Read Eight Girls Taking Pictures Online
Authors: Whitney Otto
Tags: #Historical, #Romance, #Feminism, #Art, #Adult
“It’s the breast, isn’t it?”
The count smiled. “They are lovely.”
He came to where she sat, standing behind her and to the side. “If you don’t mind,” he said as he leaned over to show her the pictures from their session the day before.
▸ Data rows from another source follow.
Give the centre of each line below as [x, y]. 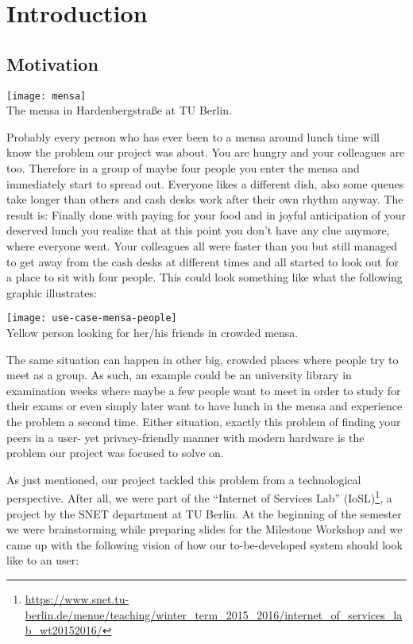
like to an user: [43, 560]
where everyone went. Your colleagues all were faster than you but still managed [202, 245]
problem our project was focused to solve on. [115, 453]
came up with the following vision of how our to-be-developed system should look [205, 544]
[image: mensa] [46, 96]
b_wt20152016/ [64, 630]
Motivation [52, 63]
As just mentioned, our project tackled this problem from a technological [184, 479]
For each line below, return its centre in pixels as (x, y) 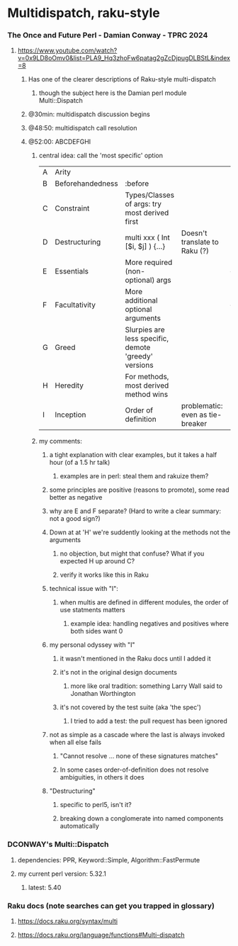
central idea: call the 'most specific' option (101, 156)
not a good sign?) (75, 519)
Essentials (72, 271)
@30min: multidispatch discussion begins (89, 114)
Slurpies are (145, 330)
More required (149, 262)
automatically (79, 826)
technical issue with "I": (84, 589)
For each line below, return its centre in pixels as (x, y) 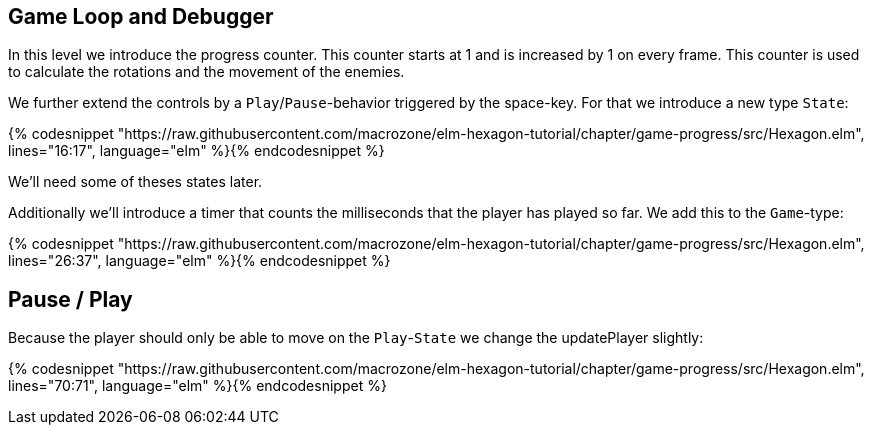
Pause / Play (70, 299)
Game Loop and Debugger (141, 16)
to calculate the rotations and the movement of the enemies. (206, 72)
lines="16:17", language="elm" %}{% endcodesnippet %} (196, 151)
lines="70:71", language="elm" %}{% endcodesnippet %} (197, 386)
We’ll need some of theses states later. (135, 182)
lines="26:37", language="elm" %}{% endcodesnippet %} (199, 261)
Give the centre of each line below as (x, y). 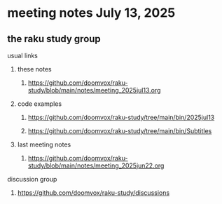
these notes (34, 69)
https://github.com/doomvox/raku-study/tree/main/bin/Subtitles (120, 131)
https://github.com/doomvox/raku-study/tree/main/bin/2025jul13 (121, 117)
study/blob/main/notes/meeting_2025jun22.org (96, 165)
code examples (39, 104)
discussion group (32, 179)
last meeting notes (44, 144)
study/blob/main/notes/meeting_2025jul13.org (94, 90)
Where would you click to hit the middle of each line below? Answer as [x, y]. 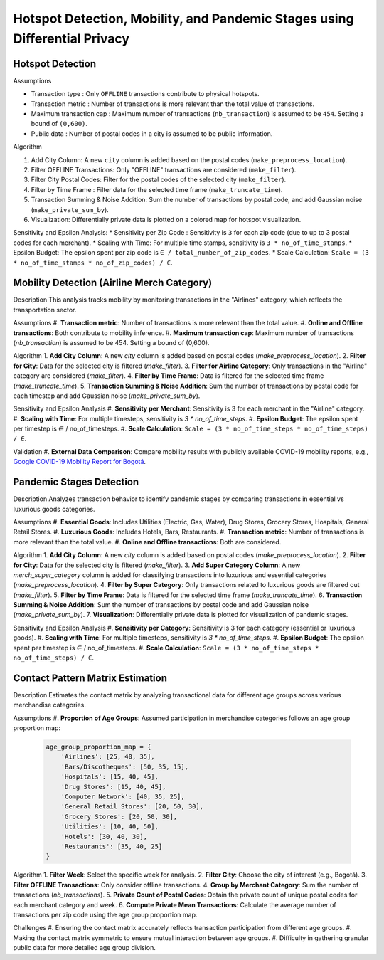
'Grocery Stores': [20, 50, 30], [119, 816]
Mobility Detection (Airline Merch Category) [113, 283]
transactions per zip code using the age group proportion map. [105, 914]
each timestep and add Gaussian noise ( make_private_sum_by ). [107, 396]
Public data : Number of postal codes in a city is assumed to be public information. [152, 133]
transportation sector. [45, 310]
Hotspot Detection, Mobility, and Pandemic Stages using [184, 19]
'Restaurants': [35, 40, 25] [112, 846]
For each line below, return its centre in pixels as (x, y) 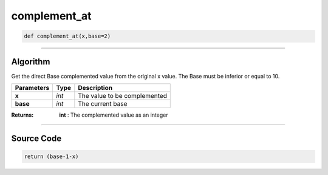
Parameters (32, 88)
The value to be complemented (122, 96)
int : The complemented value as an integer (114, 115)
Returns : (22, 115)
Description (95, 88)
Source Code (36, 138)
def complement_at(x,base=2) (67, 36)
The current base (103, 104)
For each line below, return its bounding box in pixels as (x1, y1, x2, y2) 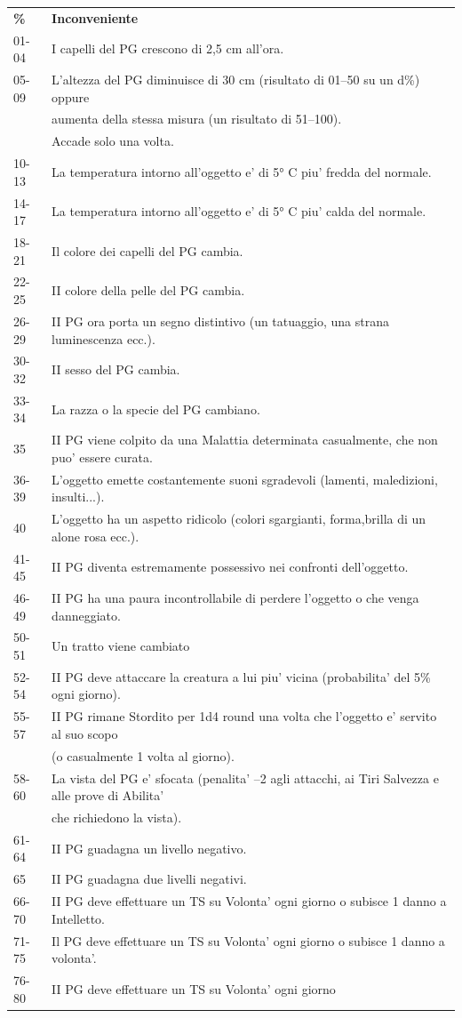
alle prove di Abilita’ (52, 786, 164, 805)
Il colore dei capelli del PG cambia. (52, 241, 243, 260)
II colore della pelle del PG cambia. (52, 281, 245, 300)
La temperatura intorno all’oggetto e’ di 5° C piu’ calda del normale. (52, 202, 426, 220)
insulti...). (52, 487, 105, 506)
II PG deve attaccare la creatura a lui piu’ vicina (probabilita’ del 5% (52, 667, 431, 685)
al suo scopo (52, 724, 118, 742)
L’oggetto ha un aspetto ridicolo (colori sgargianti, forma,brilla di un (52, 509, 426, 528)
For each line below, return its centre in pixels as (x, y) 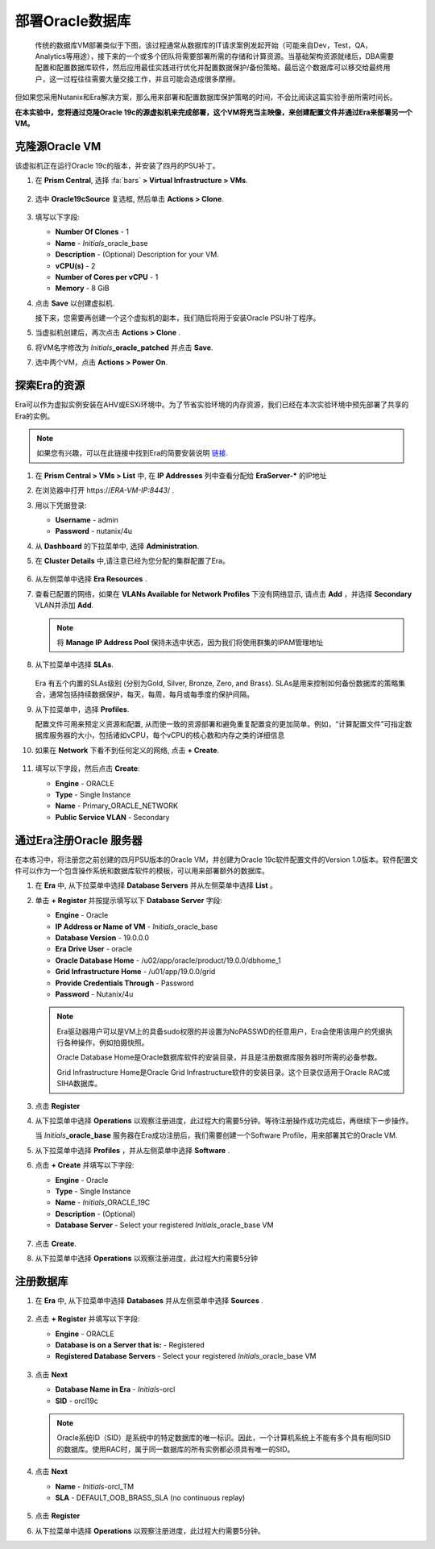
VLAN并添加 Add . (64, 606)
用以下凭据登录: (61, 505)
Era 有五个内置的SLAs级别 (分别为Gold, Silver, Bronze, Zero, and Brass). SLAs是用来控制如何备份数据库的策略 (217, 683)
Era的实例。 (35, 416)
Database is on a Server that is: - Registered (130, 1345)
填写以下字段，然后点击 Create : (87, 768)
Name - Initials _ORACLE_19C (103, 1202)
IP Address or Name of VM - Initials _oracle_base (137, 926)
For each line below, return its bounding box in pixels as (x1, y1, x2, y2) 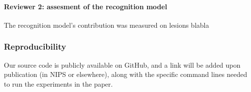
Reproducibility (4, 40, 67, 53)
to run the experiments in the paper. (4, 78, 113, 89)
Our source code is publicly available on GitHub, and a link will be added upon (4, 59, 241, 70)
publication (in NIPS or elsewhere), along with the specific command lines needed (4, 69, 248, 79)
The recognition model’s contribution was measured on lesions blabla (4, 19, 209, 30)
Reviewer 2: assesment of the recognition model (4, 1, 167, 11)
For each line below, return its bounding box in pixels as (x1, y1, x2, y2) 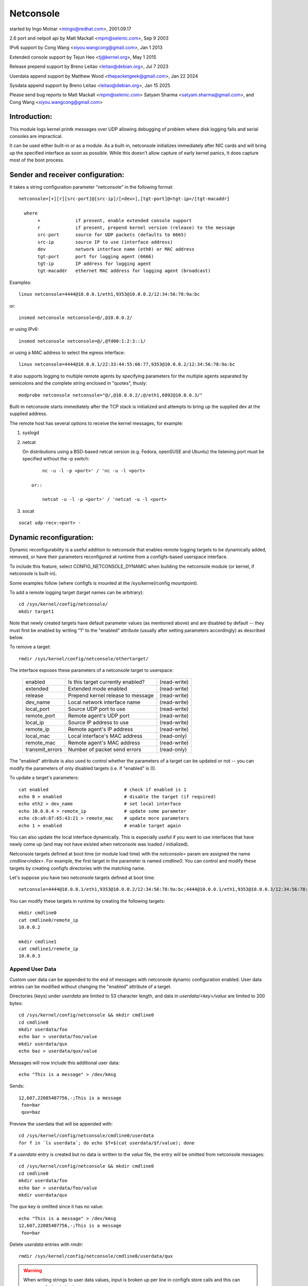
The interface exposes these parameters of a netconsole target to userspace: (9, 667, 174, 673)
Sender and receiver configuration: (9, 170, 125, 179)
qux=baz (21, 1109, 41, 1115)
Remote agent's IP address (68, 726, 133, 733)
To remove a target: (9, 644, 51, 650)
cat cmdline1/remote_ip (18, 946, 79, 952)
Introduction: (9, 112, 52, 121)
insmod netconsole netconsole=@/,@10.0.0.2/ (18, 314, 133, 320)
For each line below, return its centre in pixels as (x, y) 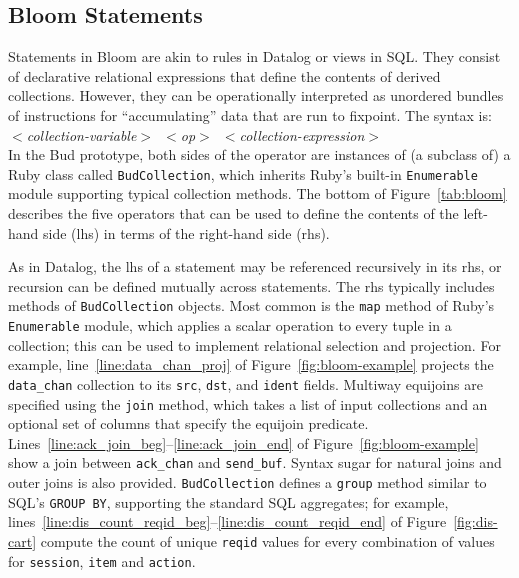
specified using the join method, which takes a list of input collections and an (248, 403)
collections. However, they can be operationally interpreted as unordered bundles (256, 95)
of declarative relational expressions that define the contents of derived (224, 75)
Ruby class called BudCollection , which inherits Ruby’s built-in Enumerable (243, 173)
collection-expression (302, 134)
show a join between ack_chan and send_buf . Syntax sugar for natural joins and (255, 462)
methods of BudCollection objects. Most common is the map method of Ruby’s (251, 305)
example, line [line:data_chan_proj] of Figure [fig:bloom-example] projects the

Being invited to look at herself was an infrequent occurrence. It was different from opening the magazine and seeing herself wearing dresses she couldn’t afford, in locations she also couldn’t afford. Even with her father’s dimensional nudes, she mainly glanced at them as they sat on a table instead of peering through the stereoscopic viewer. And what she saw this day, on this table set with silver and china, coffee and sweets, was a gorgeous girl who knew she was gorgeous. Funny how seldom she revealed just how aware she was of her physical affect.
“It’s modern,” she said.
“It’s modern, yes, this bold girl who dares one to stare at her. But there is something else.” He was patient, polite, and Lenny sensed what he was seeing—what he wanted her to see—what made him slightly uncomfortable.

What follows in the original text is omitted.